Click on split objects in edit to separate the brain from the midline which will automatically distinguish left and right brain areas. To calculate the right infarct brain area, import the image, adjust the background, and remove the highlights as done previously. Select count size and click on draw merge objects tool in edit.
Manually select the ischemic area and click count to calculate the ischemic area. To calculate the right healthy brain area, first import the image, adjust the background, and remove the highlights as done previously. Select color using segmentation and adjust the value of H, S and I to separate the healthy brain slices from the black background.
Return to count size and click on count to calculate this area. Click on split objects in edit to separate the brain from the midline which will automatically distinguish left and right brain areas. Take rats chosen for sensory motor studies and for bilateral assymetry test and wrap paper tape on the saphenous part of each fore claw three times using equal pressure.
For each rat, record with camera the number of times each fore claw contacts and removes the tape within five minutes including unaffected and affected paw times. Repeat wrapping and recording after 30 minutes and then calculate the values. For grid walking test, place the rat in the center of an elevated grid surface platform with 2.5 square centimeters openings.
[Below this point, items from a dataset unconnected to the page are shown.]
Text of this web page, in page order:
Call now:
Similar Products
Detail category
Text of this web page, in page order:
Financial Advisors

Push the rat's hips slightly to encourage it to move across the surface. Using camera, record the number of foot faults made by the right unaffected and left affected limbs and the total step number in one minute with camera. For rotor rod test, set up the rat rotating bar fatigue apparatus to a speed of 13 RPM over a five-minute period using the supporting software.
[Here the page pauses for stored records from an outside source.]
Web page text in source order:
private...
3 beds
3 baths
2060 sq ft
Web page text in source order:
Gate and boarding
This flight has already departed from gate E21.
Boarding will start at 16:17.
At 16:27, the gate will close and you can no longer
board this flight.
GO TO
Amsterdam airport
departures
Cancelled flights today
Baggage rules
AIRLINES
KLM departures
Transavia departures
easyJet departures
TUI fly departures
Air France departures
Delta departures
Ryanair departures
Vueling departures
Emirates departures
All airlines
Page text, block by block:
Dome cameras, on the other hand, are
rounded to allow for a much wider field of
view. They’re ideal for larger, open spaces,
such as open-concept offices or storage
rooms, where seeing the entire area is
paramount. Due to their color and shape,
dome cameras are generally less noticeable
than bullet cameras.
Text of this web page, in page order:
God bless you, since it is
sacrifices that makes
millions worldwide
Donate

Start the computer program and place the rat on the rotor rod rings at the same time. End the trial if the rat falls off the ring or after five minutes and record the rotating time. Leave the rat to rest for 30 minutes, then repeat the test twice more and choose the maximum value as the last rotating time.
For lifting rope test, place the lifting rope instrument on a desk. Have the rat grip the rope with its forelimbs and let it hang. Record the time of hanging and calculate the scores.
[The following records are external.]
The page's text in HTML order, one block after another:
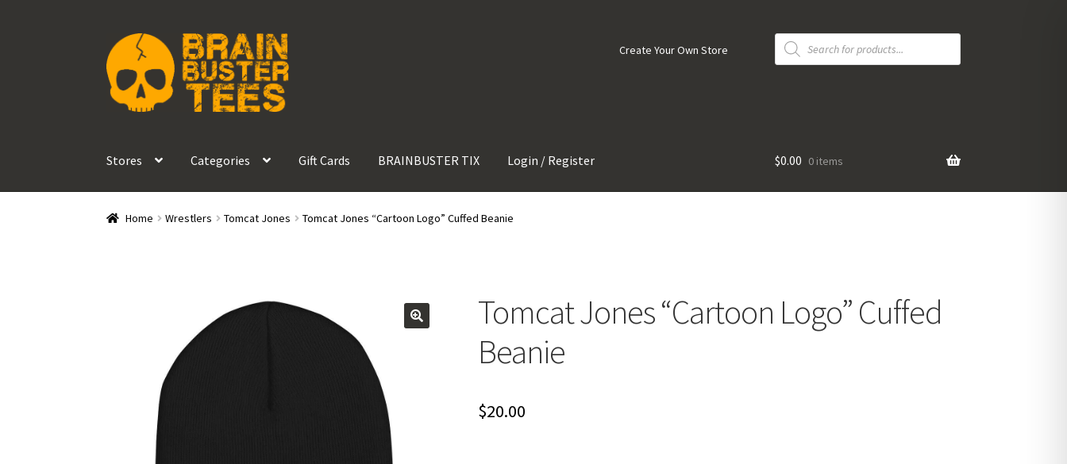
Skip
to
navigation
Skip
to
content
Create Your Own Store
Products
search
Stores Categories Gift Cards BRAINBUSTER TIX Login / Register $0.00 0 items
Home Wrestlers Tomcat Jones Tomcat Jones “Cartoon Logo” Cuffed Beanie
Tomcat Jones “Cartoon Logo” Cuffed
Beanie
$20.00

When brain ischemic injury induced by middle cerebral artery occlusion and reperfusion was studied, 300 gram weight 3040 thread bolt and three-hour brain infarct time proved to be the most suitable with the largest cerebral infarction, highest longest score, and greatest model success ratio. This was significantly improved compared to the conventional treatment of 275 gram weight, 2636 thread bolt and two-hour brain infarct time. To study the recovery status of brain ischemia, TTC staining was performed and it revealed the infarct and shrink volume at 23.4%on the first day after middle cerebral artery occlusion and reperfusion, 19.6%on 35th day, 16.1%on the 60th and 15.7%on the 90th.
After one day of middle cerebral artery occlusion and reperfusion, sensory motor bias in the bilateral assymetry test, grid walking error times in the grid walking test and lifting rope score in the lifting rope test are all increased while the rotor rod time in the rotor rod test decreased indicating the importance of these tests in studying acute brain ischemia. Only sensory motor bias maintained large functional disorders with a time-dependent manner after 35, 60 and 90 days of middle cerebral artery occlusion and reperfusion. For the grid walking test, there were significant differences of grid walking error times for 35 and 60 days.
These results indicated that these two tests could be suitable for testing the recovery in rats. In order to ensure success, the action should be gentle and the operation should be steady. Other behavioral tests such as gait detection may be also suitable for this model.
Development of this model could pave the way for researchers to explore the brain ischemia in the recovery and sequelae stages.